Views of teaching, learning, learners, and context. In addition to what counts as knowledge of mathematics, each of these kinds of teaching — ordinary, conceptual, and mathematical pedagogy — also implies certain embedded assumptions about the teaching and learning of mathematics: about pupils, teachers, and the context of classrooms. The ordinary math class is based on the assumption that mathematics is only learned through repeated practice and drill, that "knowing" math means remembering procedures and concepts. The teacher's role is to show pupils how to do the procedures and to give them tricks, mnemonics, and shortcuts that make it easier for the pupils to keep track of everything. Consider, for example, the old rules of thumb that rattle around in our heads (e.g., "invert and multiply" or "to multiply by 10, add a zero"). Pupils are expected to absorb and retain what they have been shown, a commonsense sensory view of learning. Conceptual mathematics teaching assumes that the teacher should do more than tell students how to do procedures and should, when possible, also emphasize the meaning of those procedures by showing how they work. The teacher plays an active role: leading, showing, directing, and structuring class time. The students play roles within this structure, answering teachers' questions, completing assignments, pursuing explorations set out by the teacher. Use of manipulatives is valued. This approach to teaching assumes that pupils will learn more if teachers are clear and direct about the content and spend more time developing student understanding and less on massive drill and practice. Still, practice remains an important component of this approach.

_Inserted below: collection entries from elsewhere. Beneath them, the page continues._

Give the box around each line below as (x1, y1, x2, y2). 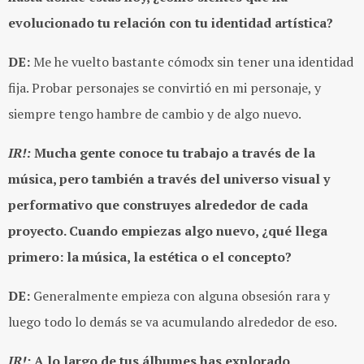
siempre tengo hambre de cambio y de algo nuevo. (8, 105, 301, 123)
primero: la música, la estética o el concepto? (8, 248, 292, 266)
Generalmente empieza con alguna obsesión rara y (30, 287, 330, 305)
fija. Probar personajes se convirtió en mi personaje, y (8, 79, 321, 97)
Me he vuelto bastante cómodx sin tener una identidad (30, 53, 353, 71)
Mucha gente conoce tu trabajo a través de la (31, 144, 315, 162)
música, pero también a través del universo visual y (8, 170, 330, 188)
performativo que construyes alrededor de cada (8, 196, 308, 214)
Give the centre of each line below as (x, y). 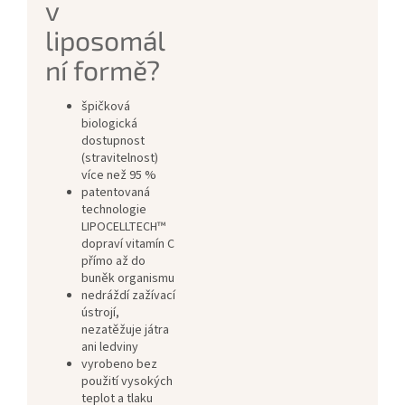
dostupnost (113, 141)
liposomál (105, 40)
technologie (114, 210)
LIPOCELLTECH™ (123, 227)
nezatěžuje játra (125, 330)
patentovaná (116, 193)
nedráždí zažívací (128, 296)
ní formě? (103, 70)
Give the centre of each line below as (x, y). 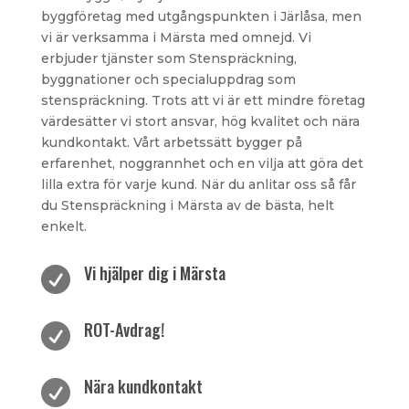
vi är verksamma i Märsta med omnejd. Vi (176, 38)
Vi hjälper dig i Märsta (154, 273)
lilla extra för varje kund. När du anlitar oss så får (198, 185)
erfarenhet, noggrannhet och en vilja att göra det (202, 164)
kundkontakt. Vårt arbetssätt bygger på (171, 143)
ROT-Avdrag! (124, 330)
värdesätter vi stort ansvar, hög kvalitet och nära (200, 122)
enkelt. (63, 227)
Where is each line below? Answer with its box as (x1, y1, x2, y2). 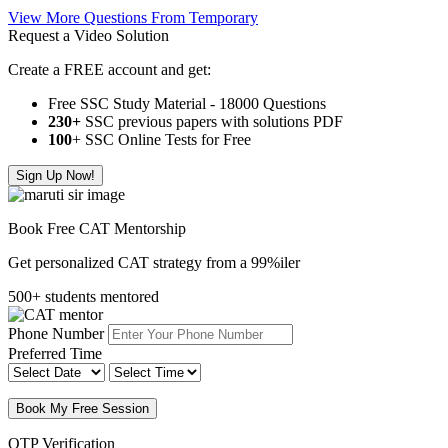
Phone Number (8, 324, 104, 342)
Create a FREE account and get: (8, 60, 211, 78)
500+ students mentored (8, 287, 159, 305)
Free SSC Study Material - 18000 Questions (48, 94, 326, 112)
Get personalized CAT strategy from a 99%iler (8, 253, 300, 271)
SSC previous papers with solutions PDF (81, 112, 343, 130)
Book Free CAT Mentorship (8, 219, 186, 237)
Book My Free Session (16, 400, 149, 416)

Mathematical pedagogy assumes that students must be actively involved in constructing their own understandings, in discovering and inventing mathematics. The basis for this emerges directly from a largely constructivist epistemology of the discipline. Mathematical pedagogy also takes a group orientation to classroom learning: The model is not of a teacher facilitating the learning of individual students. Instead, this approach uses the classroom as a mathematical community; learning involves collaboration among individuals. Although this emphasis on the group overlaps the current vogue for cooperative learning (e.g., Slavin, 1978), the warrant for this orientation in mathematical pedagogy derives from a view of mathematics

as a disciplinary community.

Perhaps most significant in the classroom context is the teacher's role in guiding the direction, balance, and rhythm of classroom discourse by deciding which points the group should pursue, which questions to play down, which issues to table for the moment. The teacher in mathematical pedagogy has a critical role to play in facilitating students' learning. The teacher introduces a variety of representational systems which can be used to reason about mathematics, models mathematical thinking and activity, and asks questions that push students to examine and articulate their ideas. Finally, practice also takes on an entirely different meaning in this approach than in either of the other approaches. Here students engage in the practice of mathematics, learning what it means to do mathematics (Collins, Brown, & Newmann, 1987; Lampert, 1986, in press a; Lave, 1987; Romberg, 1983; Schoenfeld, 1985): making conjectures, attempting to prove them to other members of the community, revising and elaborating ideas.